## Exercise requirements
For each record below, write an exact copy.

## Records supplied
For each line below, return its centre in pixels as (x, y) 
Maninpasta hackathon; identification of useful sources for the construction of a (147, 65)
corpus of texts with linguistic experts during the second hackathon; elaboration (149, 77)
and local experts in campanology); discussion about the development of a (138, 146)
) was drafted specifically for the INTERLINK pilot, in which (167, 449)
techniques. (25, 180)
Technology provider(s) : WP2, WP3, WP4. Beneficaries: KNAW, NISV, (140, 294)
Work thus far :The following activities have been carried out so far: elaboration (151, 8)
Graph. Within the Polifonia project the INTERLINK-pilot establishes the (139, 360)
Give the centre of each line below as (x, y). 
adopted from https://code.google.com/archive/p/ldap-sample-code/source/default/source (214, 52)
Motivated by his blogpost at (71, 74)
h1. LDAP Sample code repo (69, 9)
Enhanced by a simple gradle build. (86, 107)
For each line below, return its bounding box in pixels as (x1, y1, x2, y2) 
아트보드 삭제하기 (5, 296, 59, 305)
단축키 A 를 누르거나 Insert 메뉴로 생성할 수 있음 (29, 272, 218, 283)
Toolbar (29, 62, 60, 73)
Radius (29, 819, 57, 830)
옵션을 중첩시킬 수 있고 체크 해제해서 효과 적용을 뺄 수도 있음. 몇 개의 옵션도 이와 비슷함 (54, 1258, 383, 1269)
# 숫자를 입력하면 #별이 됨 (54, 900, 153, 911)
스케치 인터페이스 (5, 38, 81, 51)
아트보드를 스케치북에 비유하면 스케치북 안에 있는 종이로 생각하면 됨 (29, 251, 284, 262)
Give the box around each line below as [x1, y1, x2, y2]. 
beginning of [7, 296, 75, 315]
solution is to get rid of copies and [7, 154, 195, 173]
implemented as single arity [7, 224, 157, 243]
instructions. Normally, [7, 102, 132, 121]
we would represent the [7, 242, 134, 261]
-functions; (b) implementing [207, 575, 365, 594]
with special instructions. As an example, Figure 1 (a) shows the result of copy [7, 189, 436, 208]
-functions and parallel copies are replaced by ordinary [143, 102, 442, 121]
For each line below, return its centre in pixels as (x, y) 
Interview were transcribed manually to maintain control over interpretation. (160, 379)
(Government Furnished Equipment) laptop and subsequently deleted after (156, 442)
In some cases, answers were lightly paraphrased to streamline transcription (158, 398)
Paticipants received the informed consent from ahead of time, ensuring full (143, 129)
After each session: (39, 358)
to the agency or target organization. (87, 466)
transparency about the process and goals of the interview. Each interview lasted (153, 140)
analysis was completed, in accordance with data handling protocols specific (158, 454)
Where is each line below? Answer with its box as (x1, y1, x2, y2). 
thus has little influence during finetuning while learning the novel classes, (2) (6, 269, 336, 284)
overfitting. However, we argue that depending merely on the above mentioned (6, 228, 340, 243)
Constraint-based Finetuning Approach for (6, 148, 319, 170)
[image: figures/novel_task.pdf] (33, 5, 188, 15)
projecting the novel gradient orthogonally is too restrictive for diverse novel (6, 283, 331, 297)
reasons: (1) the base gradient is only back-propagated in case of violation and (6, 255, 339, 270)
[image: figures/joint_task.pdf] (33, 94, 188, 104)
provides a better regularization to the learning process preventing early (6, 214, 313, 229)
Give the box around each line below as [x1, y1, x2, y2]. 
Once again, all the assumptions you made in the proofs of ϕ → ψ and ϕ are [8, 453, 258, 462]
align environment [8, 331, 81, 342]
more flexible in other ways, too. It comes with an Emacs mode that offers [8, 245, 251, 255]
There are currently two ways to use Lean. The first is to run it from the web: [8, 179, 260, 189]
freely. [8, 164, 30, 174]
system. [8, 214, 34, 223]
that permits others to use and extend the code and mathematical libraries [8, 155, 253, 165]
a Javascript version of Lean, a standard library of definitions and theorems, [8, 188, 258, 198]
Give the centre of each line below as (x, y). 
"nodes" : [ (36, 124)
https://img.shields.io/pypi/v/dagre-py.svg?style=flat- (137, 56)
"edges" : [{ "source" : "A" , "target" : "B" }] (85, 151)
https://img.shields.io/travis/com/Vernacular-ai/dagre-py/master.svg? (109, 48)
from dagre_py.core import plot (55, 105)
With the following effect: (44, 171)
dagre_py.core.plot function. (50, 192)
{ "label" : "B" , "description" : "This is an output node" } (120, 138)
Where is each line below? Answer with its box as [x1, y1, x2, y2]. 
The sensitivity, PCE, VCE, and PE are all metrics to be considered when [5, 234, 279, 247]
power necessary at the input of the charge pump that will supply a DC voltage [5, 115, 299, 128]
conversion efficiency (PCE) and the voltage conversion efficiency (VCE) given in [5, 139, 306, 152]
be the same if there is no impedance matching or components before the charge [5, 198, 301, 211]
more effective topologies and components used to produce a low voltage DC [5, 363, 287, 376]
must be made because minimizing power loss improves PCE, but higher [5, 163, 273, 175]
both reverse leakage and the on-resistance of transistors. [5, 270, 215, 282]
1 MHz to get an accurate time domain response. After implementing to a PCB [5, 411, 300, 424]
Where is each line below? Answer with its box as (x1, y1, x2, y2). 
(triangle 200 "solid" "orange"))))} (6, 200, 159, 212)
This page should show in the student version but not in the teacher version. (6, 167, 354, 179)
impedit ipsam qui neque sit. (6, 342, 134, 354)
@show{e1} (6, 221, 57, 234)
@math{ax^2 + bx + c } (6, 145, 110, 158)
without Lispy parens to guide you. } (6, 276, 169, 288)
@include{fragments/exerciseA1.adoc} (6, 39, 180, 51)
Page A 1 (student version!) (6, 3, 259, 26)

## Result of the exercise
For each line below, return its centre in pixels as (x, y) 
Maninpasta hackathon; identification of useful sources for the construction of a (147, 65)
corpus of texts with linguistic experts during the second hackathon; elaboration (149, 77)
and local experts in campanology); discussion about the development of a (138, 146)
) was drafted specifically for the INTERLINK pilot, in which (167, 449)
techniques. (25, 180)
Technology provider(s) : WP2, WP3, WP4. Beneficaries: KNAW, NISV, (140, 294)
Work thus far :The following activities have been carried out so far: elaboration (151, 8)
Graph. Within the Polifonia project the INTERLINK-pilot establishes the (139, 360)
Give the centre of each line below as (x, y). 
adopted from https://code.google.com/archive/p/ldap-sample-code/source/default/source (214, 52)
Motivated by his blogpost at (71, 74)
h1. LDAP Sample code repo (69, 9)
Enhanced by a simple gradle build. (86, 107)
For each line below, return its bounding box in pixels as (x1, y1, x2, y2) 
아트보드 삭제하기 (5, 296, 59, 305)
단축키 A 를 누르거나 Insert 메뉴로 생성할 수 있음 (29, 272, 218, 283)
Toolbar (29, 62, 60, 73)
Radius (29, 819, 57, 830)
옵션을 중첩시킬 수 있고 체크 해제해서 효과 적용을 뺄 수도 있음. 몇 개의 옵션도 이와 비슷함 (54, 1258, 383, 1269)
# 숫자를 입력하면 #별이 됨 (54, 900, 153, 911)
스케치 인터페이스 (5, 38, 81, 51)
아트보드를 스케치북에 비유하면 스케치북 안에 있는 종이로 생각하면 됨 (29, 251, 284, 262)
Give the box around each line below as [x1, y1, x2, y2]. 
beginning of [7, 296, 75, 315]
solution is to get rid of copies and [7, 154, 195, 173]
implemented as single arity [7, 224, 157, 243]
instructions. Normally, [7, 102, 132, 121]
we would represent the [7, 242, 134, 261]
-functions; (b) implementing [207, 575, 365, 594]
with special instructions. As an example, Figure 1 (a) shows the result of copy [7, 189, 436, 208]
-functions and parallel copies are replaced by ordinary [143, 102, 442, 121]
For each line below, return its centre in pixels as (x, y) 
Interview were transcribed manually to maintain control over interpretation. (160, 379)
(Government Furnished Equipment) laptop and subsequently deleted after (156, 442)
In some cases, answers were lightly paraphrased to streamline transcription (158, 398)
Paticipants received the informed consent from ahead of time, ensuring full (143, 129)
After each session: (39, 358)
to the agency or target organization. (87, 466)
transparency about the process and goals of the interview. Each interview lasted (153, 140)
analysis was completed, in accordance with data handling protocols specific (158, 454)
Where is each line below? Answer with its box as (x1, y1, x2, y2). 
thus has little influence during finetuning while learning the novel classes, (2) (6, 269, 336, 284)
overfitting. However, we argue that depending merely on the above mentioned (6, 228, 340, 243)
Constraint-based Finetuning Approach for (6, 148, 319, 170)
[image: figures/novel_task.pdf] (33, 5, 188, 15)
projecting the novel gradient orthogonally is too restrictive for diverse novel (6, 283, 331, 297)
reasons: (1) the base gradient is only back-propagated in case of violation and (6, 255, 339, 270)
[image: figures/joint_task.pdf] (33, 94, 188, 104)
provides a better regularization to the learning process preventing early (6, 214, 313, 229)
Give the box around each line below as [x1, y1, x2, y2]. 
Once again, all the assumptions you made in the proofs of ϕ → ψ and ϕ are [8, 453, 258, 462]
align environment [8, 331, 81, 342]
more flexible in other ways, too. It comes with an Emacs mode that offers [8, 245, 251, 255]
There are currently two ways to use Lean. The first is to run it from the web: [8, 179, 260, 189]
freely. [8, 164, 30, 174]
system. [8, 214, 34, 223]
that permits others to use and extend the code and mathematical libraries [8, 155, 253, 165]
a Javascript version of Lean, a standard library of definitions and theorems, [8, 188, 258, 198]
Give the centre of each line below as (x, y). 
"nodes" : [ (36, 124)
https://img.shields.io/pypi/v/dagre-py.svg?style=flat- (137, 56)
"edges" : [{ "source" : "A" , "target" : "B" }] (85, 151)
https://img.shields.io/travis/com/Vernacular-ai/dagre-py/master.svg? (109, 48)
from dagre_py.core import plot (55, 105)
With the following effect: (44, 171)
dagre_py.core.plot function. (50, 192)
{ "label" : "B" , "description" : "This is an output node" } (120, 138)
Where is each line below? Answer with its box as [x1, y1, x2, y2]. 
The sensitivity, PCE, VCE, and PE are all metrics to be considered when [5, 234, 279, 247]
power necessary at the input of the charge pump that will supply a DC voltage [5, 115, 299, 128]
conversion efficiency (PCE) and the voltage conversion efficiency (VCE) given in [5, 139, 306, 152]
be the same if there is no impedance matching or components before the charge [5, 198, 301, 211]
more effective topologies and components used to produce a low voltage DC [5, 363, 287, 376]
must be made because minimizing power loss improves PCE, but higher [5, 163, 273, 175]
both reverse leakage and the on-resistance of transistors. [5, 270, 215, 282]
1 MHz to get an accurate time domain response. After implementing to a PCB [5, 411, 300, 424]
Where is each line below? Answer with its box as (x1, y1, x2, y2). 
(triangle 200 "solid" "orange"))))} (6, 200, 159, 212)
This page should show in the student version but not in the teacher version. (6, 167, 354, 179)
impedit ipsam qui neque sit. (6, 342, 134, 354)
@show{e1} (6, 221, 57, 234)
@math{ax^2 + bx + c } (6, 145, 110, 158)
without Lispy parens to guide you. } (6, 276, 169, 288)
@include{fragments/exerciseA1.adoc} (6, 39, 180, 51)
Page A 1 (student version!) (6, 3, 259, 26)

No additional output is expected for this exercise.